I'm working on a problem 2.3a in Shalev-Shwartz/Ben-David's Machine learning textbook, which states:
An axis aligned rectangle classifier in the plane is a classifier that assigns 1 to a point if and only if it is inside a certain rectangle. Formally, given real numbers $a_1\leq b_1, a_2\leq b_2,$ define the classifier $h_{(a_1, b_1, a_2, b_2)}$ by $$ h_{(a_1, b_1, a_2, b_2)}(x_1, x_2) = \begin{cases}1&\textrm{if $a_1\leq x_1\leq b_1$ and $a_2\leq x_2\leq b_2$}\\ 0&\textrm{otherwise}\end{cases} $$ The class of all axis aligned rectangles in the plane is defined as $\mathcal{H}_\mathrm{rec}^2 = \{h_{(a_1, b_1, a_2, b_2)}:\textrm{$a_1\leq b_1$ and $a_2\leq b_2$}\}$...rely on realizability assumption. Let $A$ be an algorithm that returns the smallest rectangle enclosing all positive examples in the training set. Show that $A$ is ERM (empirical risk minimizer).
I don't understand why $A$ would be ERM, when the domain/instance space is infinite. Below is the counterexample I considered to this claim.

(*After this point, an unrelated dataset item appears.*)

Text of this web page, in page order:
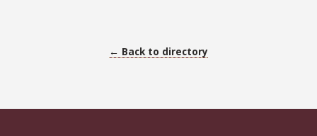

For simplicity, consider the one-dimensional case, where the rectangles would be intervals. Sample instance $x\sim \mathcal{U}_{[0, 1]}$ from a uniform distribution over $[0, 1]$, where the labeling function $f:[0, 1]\to\{0, 1\}$ is defined by $$ f(x) = \begin{cases} 1 &\textrm{x = 0 or x = 1}\\ 0 &\textrm{otherwise,} \end{cases} $$ then the realizability assumption holds as there exists an $h^*$ whose rectangle described by the singleton $\{1\}$ has an error set $\{0\}$ of measure $0$. However, in the case of a particular sample $$ S = \{0, 1/4, 1/2, 3/4, 1\}, $$ the smallest rectangle $A$ is the interval $[0, 1]$, and the consequent classifier $h_A$ has an empirical error of $L_S(h_A) = 3/5$. In contrast, the classifier $h^*$ has empirical error $L_S(h^*) = 1/5$, a lower error than the classifier described by $A$, even though it doesn't contain all positive examples. Therefore $A$ does not minimize empirical error.